Supporting The Development of A New Generation of Cancer-targeted Drugs with The Dynamic Conformational Changes of ABL Kinase

In a new study, researchers from St. Jude Children's Research Hospital in the United States visually observed the structure of previously unknown ABL kinase, thereby providing new insights for the design of targeted therapies for adult and childhood cancer patients. This research will advance the understanding of drug resistance produced by cancer-targeted drugs. The relevant research results were published online in the Journal of Science.  

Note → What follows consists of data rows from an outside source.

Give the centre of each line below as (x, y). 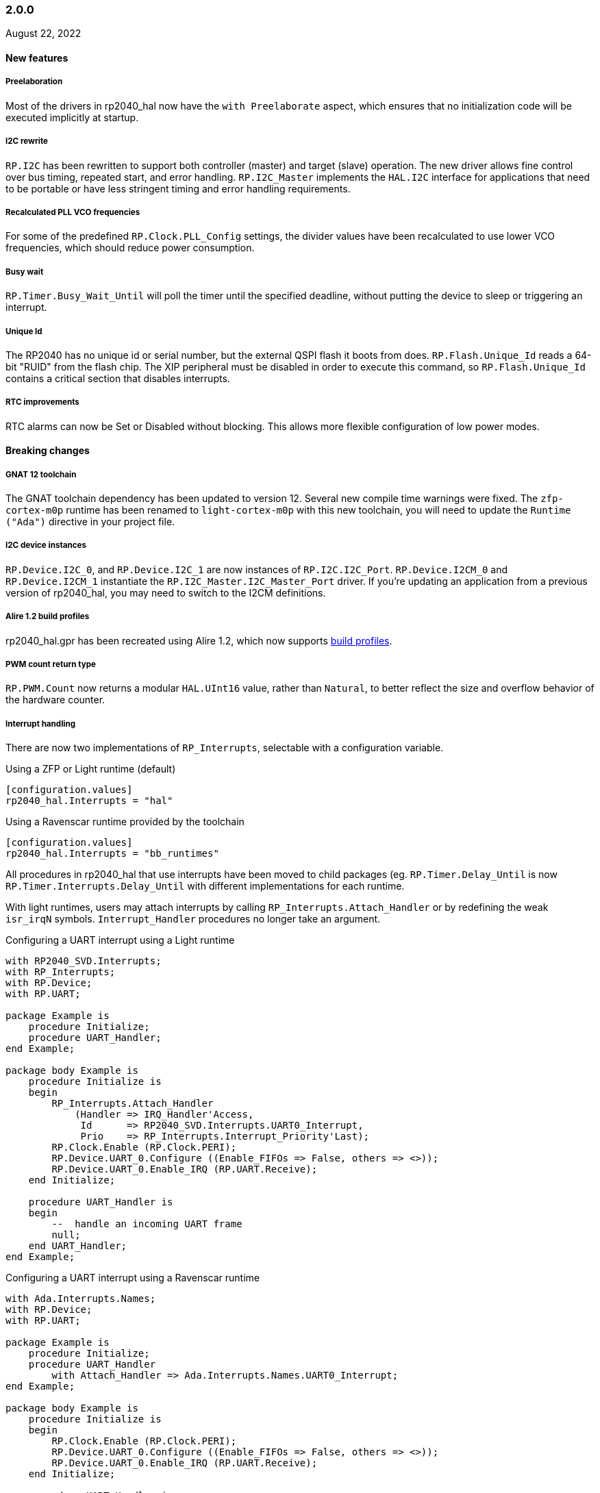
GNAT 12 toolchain (41, 474)
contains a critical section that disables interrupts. (118, 378)
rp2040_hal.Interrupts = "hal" (89, 801)
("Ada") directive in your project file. (90, 522)
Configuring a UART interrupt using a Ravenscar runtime (133, 1278)
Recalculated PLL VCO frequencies (73, 212)
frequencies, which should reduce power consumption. (130, 248)
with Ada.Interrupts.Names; (81, 1299)
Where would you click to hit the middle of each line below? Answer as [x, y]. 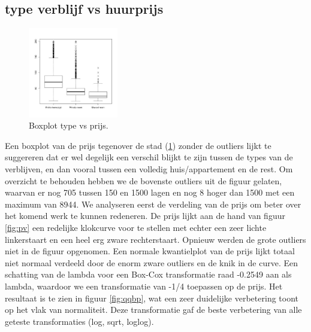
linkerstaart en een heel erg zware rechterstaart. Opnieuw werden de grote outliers [155, 239]
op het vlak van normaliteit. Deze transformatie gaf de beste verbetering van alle [153, 310]
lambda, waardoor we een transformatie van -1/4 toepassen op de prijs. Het [144, 286]
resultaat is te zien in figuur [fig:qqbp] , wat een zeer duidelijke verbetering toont [152, 298]
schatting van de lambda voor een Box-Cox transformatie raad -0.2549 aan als [148, 274]
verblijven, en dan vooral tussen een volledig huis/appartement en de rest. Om [149, 168]
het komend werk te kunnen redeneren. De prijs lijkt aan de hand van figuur [145, 216]
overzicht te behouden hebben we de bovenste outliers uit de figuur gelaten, [144, 180]
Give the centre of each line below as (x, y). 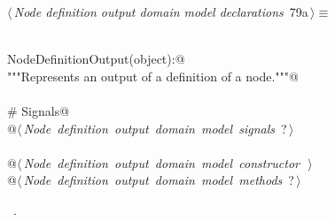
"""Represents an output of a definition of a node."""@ (153, 76)
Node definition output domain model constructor (161, 162)
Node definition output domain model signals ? (155, 128)
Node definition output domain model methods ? (159, 180)
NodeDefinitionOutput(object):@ (96, 59)
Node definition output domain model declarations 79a (161, 11)
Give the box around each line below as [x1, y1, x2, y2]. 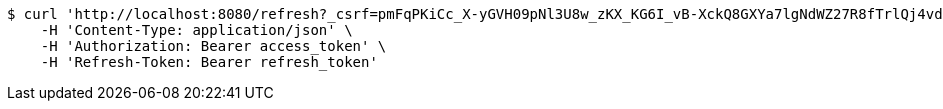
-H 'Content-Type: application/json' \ [40, 22, 353, 38]
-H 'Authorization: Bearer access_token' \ [40, 38, 387, 54]
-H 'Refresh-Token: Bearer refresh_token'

The core of this achievement is the most powerful nuclear magnetic resonance (NMR) spectrometer in the United States, which was installed at St. Jude’s Children’s Research Hospital in 2019. Just as a microscope allows scientists to peek inside cells, NMR spectrometers allow people to visualize previously invisible or undetectable molecular structures that could not be observed with other technologies.  

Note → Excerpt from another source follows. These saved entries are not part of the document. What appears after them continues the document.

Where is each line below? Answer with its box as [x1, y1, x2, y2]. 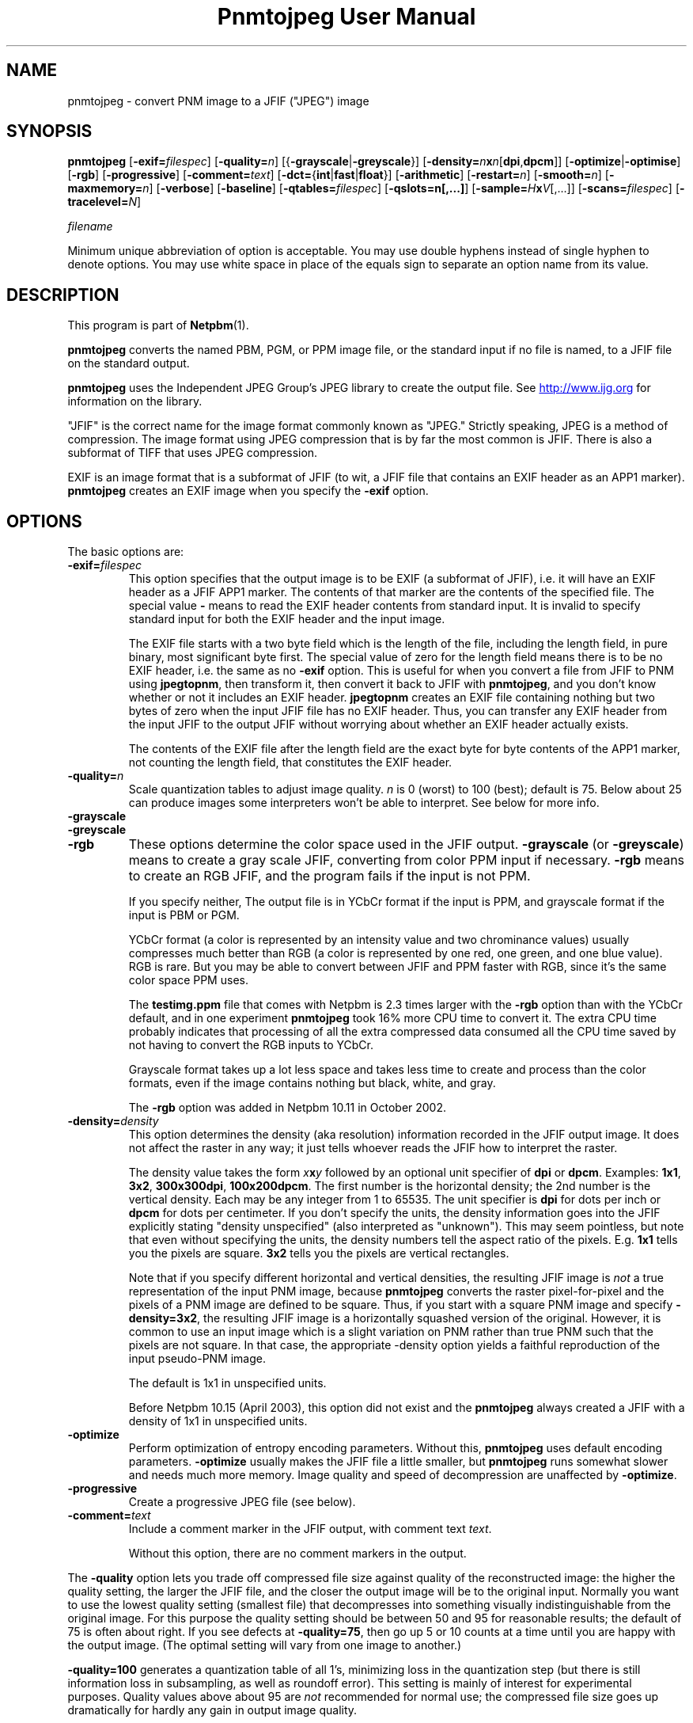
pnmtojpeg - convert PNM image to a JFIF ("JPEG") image [67, 93, 369, 108]
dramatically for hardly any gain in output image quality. [67, 1703, 358, 1717]
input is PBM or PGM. [128, 908, 240, 922]
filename [67, 219, 113, 234]
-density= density [67, 1114, 159, 1128]
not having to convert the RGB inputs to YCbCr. [128, 1038, 374, 1052]
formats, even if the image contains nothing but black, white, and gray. [128, 1076, 496, 1090]
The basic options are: [67, 545, 184, 559]

Dr. Charalampos Babis Kalodimos, co-corresponding author of the paper and director of the Department of Structural Biology at St. Jude’s Children’s Research Hospital, said, “This is the first time that protein kinases have been captured in such a short-lived conformation. Considering that there are more than 500 kinases in humans, this really shows that there are still many unknown areas to explore. People have been studying ABL kinase and its resistance mechanism for 20 years, but with this technology, we are now at a new starting point to improve targeted therapy.”  

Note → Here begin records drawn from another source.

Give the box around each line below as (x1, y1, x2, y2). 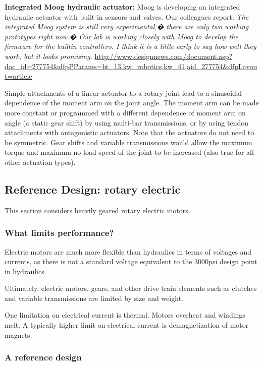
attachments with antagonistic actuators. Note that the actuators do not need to (5, 127, 254, 138)
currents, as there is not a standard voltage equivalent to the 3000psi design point (5, 256, 257, 267)
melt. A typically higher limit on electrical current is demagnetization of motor (5, 320, 249, 330)
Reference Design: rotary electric (5, 181, 181, 197)
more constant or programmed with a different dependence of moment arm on (5, 107, 246, 117)
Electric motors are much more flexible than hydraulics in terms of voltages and (5, 246, 252, 257)
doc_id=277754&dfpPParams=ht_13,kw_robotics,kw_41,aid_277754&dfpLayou (5, 60, 257, 71)
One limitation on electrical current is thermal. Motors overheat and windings (5, 310, 245, 320)
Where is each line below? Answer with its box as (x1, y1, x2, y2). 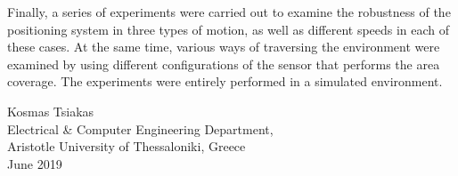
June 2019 (7, 154, 62, 172)
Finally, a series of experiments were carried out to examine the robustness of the (7, 3, 451, 20)
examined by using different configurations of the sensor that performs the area (7, 54, 440, 73)
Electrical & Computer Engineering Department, (7, 119, 274, 138)
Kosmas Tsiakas (7, 101, 94, 120)
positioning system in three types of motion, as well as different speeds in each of (7, 20, 450, 38)
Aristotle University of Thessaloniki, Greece (7, 137, 246, 156)
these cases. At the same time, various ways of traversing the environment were (7, 37, 440, 56)
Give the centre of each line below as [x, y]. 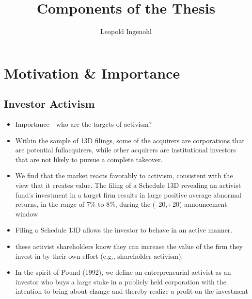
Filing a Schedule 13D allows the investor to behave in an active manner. [124, 230]
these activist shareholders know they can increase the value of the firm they [129, 246]
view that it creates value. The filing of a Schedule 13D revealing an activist [128, 185]
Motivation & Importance [92, 73]
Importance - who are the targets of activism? [84, 124]
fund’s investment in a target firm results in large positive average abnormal [128, 194]
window [27, 213]
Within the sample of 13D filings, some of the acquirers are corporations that [130, 140]
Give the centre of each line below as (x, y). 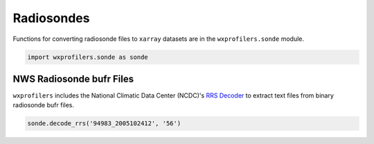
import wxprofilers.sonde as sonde (88, 57)
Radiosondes (51, 18)
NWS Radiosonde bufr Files (73, 79)
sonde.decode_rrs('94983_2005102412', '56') (104, 124)

The fusion of the BCR and ABL genes promotes cell growth in several cancer types, the most obvious of which is chronic myelogenous leukemia (CML). The first widely used targeted drug interferes with the ABL kinase to block the activity of the BCR-ABL gene fusion. The drug imatinib has achieved significant success in adult CML and is sometimes used to treat childhood acute lymphoblastic leukemia (ALL). However, leukemia cells are often resistant to drugs targeting BCR-ABL, and the therapeutic effect is poor. Drug resistance is also a common phenomenon in other targeted drugs.  

Dr. Charles W.M. Roberts, director of the Comprehensive Cancer Center at St. Jude’s Children’s Research Hospital, said, “Targeted drugs have shown significant responses in adults and children with cancer. Their cancer is driven by specific genetic events like the BCR-ABL gene fusion. However, we know that these drugs usually only work for a period of time before resistance develops. This discovery helps us understand how this resistance occurs and provides information that can design better drugs.”  

These researchers used NMR spectroscopy to study the structure of ABL kinase and learn more about how resistance occurs. They visualized the previously unknown shape of ABL kinase and how the protein changed from an active state to an inactive state. Their study showed that the short-lived conformation of ABL kinase appeared only 5% of the time.  

These conformations play an important role in how the ABL kinase is activated, and can be hijacked by mutations to convert the gene encoding this kinase into an oncogene. By studying the transient structure of ABL kinase when combined with the targeted inhibitor imatinib, these researchers have learned more about how resistance to this drug occurs. These findings provide new insights into how different states of this kinase (including inactive states) can be used to design more selective and potentially effective inhibitors.  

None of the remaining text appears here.